• RECORD EXCERPTS
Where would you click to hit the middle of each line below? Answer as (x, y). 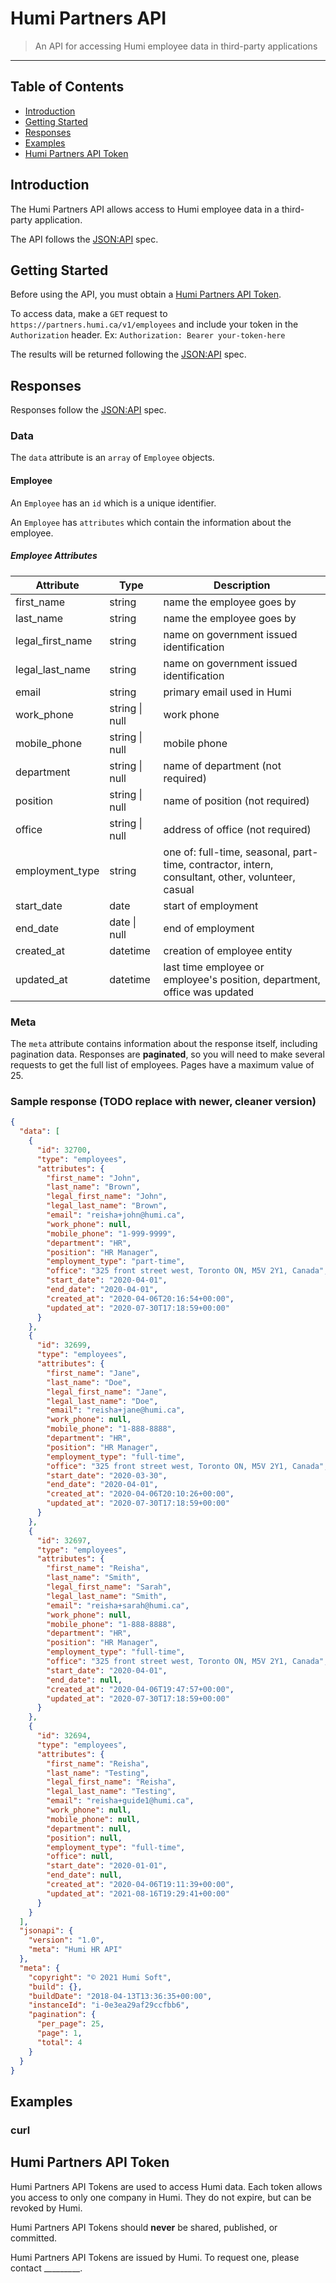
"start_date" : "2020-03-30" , (107, 1475)
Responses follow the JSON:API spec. (88, 410)
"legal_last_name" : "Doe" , (102, 1401)
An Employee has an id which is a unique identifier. (113, 503)
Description (242, 585)
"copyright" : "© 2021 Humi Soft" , (100, 1977)
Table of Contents (67, 87)
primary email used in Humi (227, 692)
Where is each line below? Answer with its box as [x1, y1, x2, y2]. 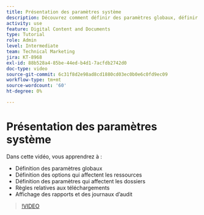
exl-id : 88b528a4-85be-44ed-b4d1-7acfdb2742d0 [6, 60, 127, 66]
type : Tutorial [6, 32, 45, 38]
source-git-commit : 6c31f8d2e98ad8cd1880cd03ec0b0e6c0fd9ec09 [6, 71, 168, 77]
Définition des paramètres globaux [15, 164, 103, 172]
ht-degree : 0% [6, 88, 43, 94]
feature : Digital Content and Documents [6, 26, 111, 32]
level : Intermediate [6, 43, 59, 49]
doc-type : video [6, 65, 48, 72]
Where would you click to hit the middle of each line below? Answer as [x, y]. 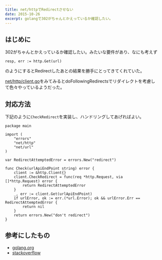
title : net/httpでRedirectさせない [39, 9]
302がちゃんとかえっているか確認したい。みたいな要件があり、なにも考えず [81, 52]
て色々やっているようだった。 [35, 87]
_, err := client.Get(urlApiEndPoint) [53, 194]
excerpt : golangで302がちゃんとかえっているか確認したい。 [59, 18]
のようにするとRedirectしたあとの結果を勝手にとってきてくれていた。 [75, 71]
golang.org [23, 247]
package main [18, 126]
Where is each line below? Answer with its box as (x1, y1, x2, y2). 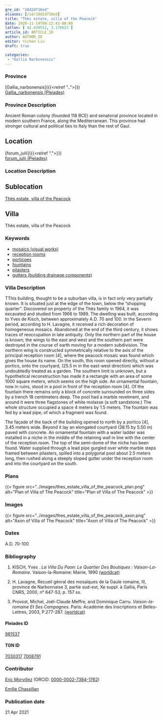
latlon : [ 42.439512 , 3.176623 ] (5, 25, 73, 30)
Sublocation (5, 183, 43, 191)
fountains (12, 262, 32, 267)
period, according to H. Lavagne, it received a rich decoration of (5, 321, 134, 327)
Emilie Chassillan (5, 686, 39, 692)
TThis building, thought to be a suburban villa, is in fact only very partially (5, 295, 153, 301)
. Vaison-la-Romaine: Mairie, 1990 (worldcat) (30, 569, 120, 575)
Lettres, (12, 609, 28, 615)

• TASK DESCRIPTION
With the pictures removed from your copy, retype the lines above from the one that contains "y1, x2, y2]." through the one that contains "package main [18, 126]", exactly.

• RESPONSE TO THE EXERCISE
Where is each line below? Answer with its box as [x1, y1, x2, y2]. 
exl-id : 88b528a4-85be-44ed-b4d1-7acfdb2742d0 [6, 60, 127, 66]
type : Tutorial [6, 32, 45, 38]
source-git-commit : 6c31f8d2e98ad8cd1880cd03ec0b0e6c0fd9ec09 [6, 71, 168, 77]
Définition des paramètres globaux [15, 164, 103, 172]
ht-degree : 0% [6, 88, 43, 94]
feature : Digital Content and Documents [6, 26, 111, 32]
level : Intermediate [6, 43, 59, 49]
doc-type : video [6, 65, 48, 72]
Where would you click to hit the middle of each line below? Answer as [x, y]. 
title : net/httpでRedirectさせない [39, 9]
302がちゃんとかえっているか確認したい。みたいな要件があり、なにも考えず [81, 52]
て色々やっているようだった。 [35, 87]
_, err := client.Get(urlApiEndPoint) [53, 194]
excerpt : golangで302がちゃんとかえっているか確認したい。 [59, 18]
のようにするとRedirectしたあとの結果を勝手にとってきてくれていた。 [75, 71]
golang.org [23, 247]
package main [18, 126]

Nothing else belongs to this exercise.